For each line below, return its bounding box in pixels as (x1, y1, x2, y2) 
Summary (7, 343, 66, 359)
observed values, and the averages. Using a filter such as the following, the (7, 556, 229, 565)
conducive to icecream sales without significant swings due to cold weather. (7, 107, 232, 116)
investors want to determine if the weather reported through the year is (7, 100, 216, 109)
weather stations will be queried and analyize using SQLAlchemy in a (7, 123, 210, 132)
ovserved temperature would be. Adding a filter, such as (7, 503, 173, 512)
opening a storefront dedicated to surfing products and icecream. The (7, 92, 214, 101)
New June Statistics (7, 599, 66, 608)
---
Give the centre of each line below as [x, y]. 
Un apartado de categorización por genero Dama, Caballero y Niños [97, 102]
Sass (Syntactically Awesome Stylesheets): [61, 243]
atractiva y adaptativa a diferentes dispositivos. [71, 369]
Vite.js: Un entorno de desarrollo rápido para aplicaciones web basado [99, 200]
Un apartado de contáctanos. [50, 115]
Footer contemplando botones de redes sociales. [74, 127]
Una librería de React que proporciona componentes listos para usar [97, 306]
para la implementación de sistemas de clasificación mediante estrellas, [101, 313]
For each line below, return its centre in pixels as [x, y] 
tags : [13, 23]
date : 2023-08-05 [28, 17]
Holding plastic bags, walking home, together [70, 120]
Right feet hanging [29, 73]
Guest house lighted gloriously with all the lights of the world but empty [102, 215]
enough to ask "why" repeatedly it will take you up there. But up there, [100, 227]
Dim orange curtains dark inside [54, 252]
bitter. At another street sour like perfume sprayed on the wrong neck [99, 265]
...
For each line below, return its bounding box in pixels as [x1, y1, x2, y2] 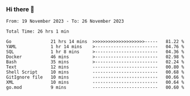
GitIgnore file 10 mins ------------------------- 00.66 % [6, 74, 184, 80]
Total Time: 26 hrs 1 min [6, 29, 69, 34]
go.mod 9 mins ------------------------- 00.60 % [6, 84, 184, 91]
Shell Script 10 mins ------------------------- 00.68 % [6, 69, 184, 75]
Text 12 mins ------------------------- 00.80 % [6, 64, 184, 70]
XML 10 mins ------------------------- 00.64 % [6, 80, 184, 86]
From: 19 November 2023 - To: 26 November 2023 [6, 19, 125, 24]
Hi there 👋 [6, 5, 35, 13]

**EXERCISE PROMPT**
In the entries above, find the line with "enough to ask" and the line with "bitter. At another", then set down exactly those two and every line between them, nothing else.

**RESULT**
enough to ask "why" repeatedly it will take you up there. But up there, [100, 227]
Dim orange curtains dark inside [54, 252]
bitter. At another street sour like perfume sprayed on the wrong neck [99, 265]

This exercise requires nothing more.